→ **Source information**:
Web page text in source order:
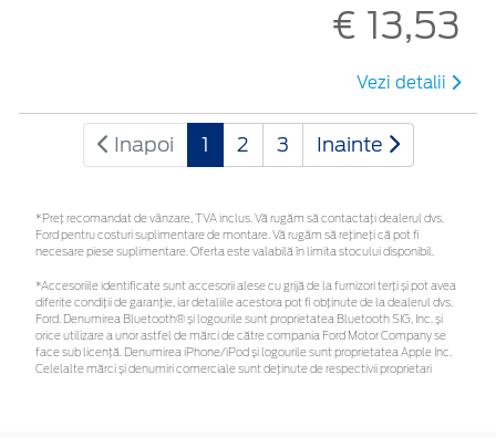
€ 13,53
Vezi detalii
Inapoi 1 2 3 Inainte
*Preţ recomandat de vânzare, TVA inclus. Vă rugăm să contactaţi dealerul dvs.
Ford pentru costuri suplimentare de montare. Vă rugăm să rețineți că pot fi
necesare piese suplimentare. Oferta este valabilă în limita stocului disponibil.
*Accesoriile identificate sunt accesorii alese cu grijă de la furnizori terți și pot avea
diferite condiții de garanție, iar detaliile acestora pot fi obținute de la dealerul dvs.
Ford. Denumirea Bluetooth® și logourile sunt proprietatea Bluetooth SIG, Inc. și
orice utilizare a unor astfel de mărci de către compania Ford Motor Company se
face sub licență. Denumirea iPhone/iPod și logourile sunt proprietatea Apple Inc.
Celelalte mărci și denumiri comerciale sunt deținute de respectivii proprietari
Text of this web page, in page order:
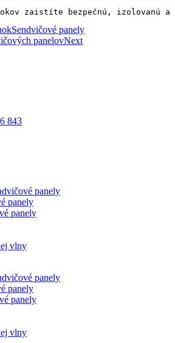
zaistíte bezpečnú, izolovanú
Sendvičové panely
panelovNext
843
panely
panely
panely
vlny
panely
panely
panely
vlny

→ **Exercise brief**: The copy starts at the line holding "face sub licență." and ends at the last line of the records above. Transcribe those lines exactly, pictures excluded.

→ **The answer**:
face sub licență. Denumirea iPhone/iPod și logourile sunt proprietatea Apple Inc.
Celelalte mărci și denumiri comerciale sunt deținute de respectivii proprietari
Text of this web page, in page order:
zaistíte bezpečnú, izolovanú
Sendvičové panely
panelovNext
843
panely
panely
panely
vlny
panely
panely
panely
vlny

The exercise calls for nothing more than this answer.